Recorded data =>
= = =
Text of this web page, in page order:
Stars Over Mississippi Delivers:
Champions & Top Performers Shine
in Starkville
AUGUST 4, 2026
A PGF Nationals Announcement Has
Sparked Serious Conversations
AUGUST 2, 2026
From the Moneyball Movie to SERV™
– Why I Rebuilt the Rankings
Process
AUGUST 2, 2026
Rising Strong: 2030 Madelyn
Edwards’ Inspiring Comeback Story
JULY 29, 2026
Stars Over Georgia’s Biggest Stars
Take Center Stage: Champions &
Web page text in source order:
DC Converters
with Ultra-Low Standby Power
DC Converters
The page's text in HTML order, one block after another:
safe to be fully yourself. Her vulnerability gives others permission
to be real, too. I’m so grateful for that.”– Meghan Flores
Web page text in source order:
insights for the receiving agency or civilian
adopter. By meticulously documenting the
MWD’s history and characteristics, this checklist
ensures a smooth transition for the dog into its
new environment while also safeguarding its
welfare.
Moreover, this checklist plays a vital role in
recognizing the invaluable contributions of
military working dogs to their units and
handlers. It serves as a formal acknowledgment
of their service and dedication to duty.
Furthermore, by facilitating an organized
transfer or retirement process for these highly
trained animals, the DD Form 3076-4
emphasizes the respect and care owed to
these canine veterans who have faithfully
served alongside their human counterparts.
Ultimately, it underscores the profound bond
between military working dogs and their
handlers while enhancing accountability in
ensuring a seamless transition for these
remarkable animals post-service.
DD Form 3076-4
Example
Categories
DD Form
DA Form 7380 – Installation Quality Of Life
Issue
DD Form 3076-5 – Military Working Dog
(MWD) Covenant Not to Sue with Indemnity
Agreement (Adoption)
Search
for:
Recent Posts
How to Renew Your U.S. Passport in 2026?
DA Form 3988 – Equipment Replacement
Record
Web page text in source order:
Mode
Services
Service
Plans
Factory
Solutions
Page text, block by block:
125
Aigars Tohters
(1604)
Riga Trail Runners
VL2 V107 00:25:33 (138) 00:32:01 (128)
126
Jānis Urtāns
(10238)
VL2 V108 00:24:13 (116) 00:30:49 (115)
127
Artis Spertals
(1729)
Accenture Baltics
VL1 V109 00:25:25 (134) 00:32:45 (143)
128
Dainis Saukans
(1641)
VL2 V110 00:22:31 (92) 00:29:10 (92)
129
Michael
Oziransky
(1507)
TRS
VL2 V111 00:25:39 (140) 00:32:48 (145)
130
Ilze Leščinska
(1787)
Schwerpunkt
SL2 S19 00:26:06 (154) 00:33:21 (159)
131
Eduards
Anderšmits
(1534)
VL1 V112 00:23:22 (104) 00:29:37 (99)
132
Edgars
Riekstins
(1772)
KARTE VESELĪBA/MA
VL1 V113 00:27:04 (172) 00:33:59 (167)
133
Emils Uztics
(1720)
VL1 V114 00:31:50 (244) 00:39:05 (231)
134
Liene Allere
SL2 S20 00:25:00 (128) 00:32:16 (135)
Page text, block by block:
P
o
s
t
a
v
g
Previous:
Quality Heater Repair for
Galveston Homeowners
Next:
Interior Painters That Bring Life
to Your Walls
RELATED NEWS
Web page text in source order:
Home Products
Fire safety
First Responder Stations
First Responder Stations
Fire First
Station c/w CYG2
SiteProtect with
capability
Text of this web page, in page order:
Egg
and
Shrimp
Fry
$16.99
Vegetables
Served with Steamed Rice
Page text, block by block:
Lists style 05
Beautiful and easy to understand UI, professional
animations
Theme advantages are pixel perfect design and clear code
= = =
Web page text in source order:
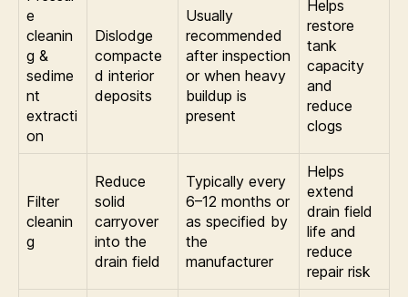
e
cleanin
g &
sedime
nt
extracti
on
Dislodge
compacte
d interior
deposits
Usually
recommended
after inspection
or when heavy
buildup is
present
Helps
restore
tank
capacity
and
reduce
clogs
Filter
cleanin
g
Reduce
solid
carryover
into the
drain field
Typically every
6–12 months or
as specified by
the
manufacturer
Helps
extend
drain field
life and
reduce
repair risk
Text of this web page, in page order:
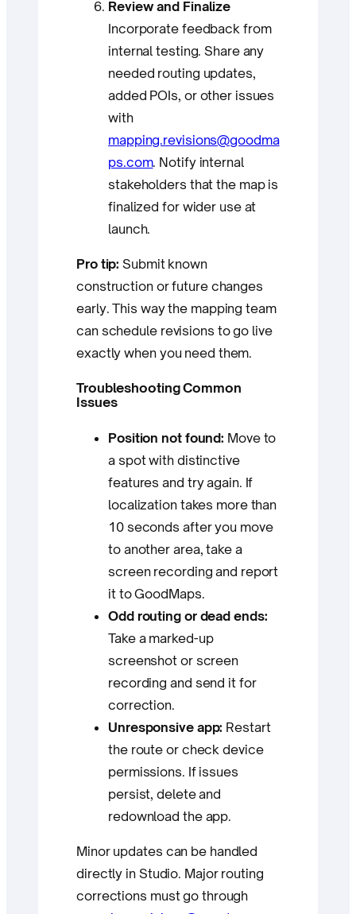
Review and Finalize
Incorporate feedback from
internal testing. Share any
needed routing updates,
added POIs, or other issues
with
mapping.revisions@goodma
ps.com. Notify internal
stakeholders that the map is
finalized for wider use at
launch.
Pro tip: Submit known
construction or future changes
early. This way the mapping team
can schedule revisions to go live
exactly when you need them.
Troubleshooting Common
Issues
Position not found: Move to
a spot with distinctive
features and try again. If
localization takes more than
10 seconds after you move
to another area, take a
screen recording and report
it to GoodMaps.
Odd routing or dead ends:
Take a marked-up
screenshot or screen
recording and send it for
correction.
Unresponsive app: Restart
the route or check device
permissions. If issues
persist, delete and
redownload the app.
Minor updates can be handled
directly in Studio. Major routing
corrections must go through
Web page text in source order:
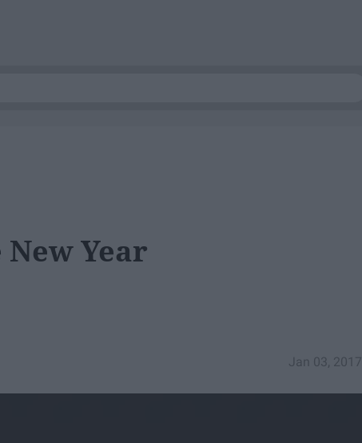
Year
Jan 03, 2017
= = =
EXERCISE AIM => Print from the line containing "screenshot or screen" through the line containing "Jan 03, 2017" in the data above, exactly as the lines stand, and omit every picture.

TASK OUTPUT =>
screenshot or screen
recording and send it for
correction.
Unresponsive app: Restart
the route or check device
permissions. If issues
persist, delete and
redownload the app.
Minor updates can be handled
directly in Studio. Major routing
corrections must go through
Web page text in source order:
Year
Jan 03, 2017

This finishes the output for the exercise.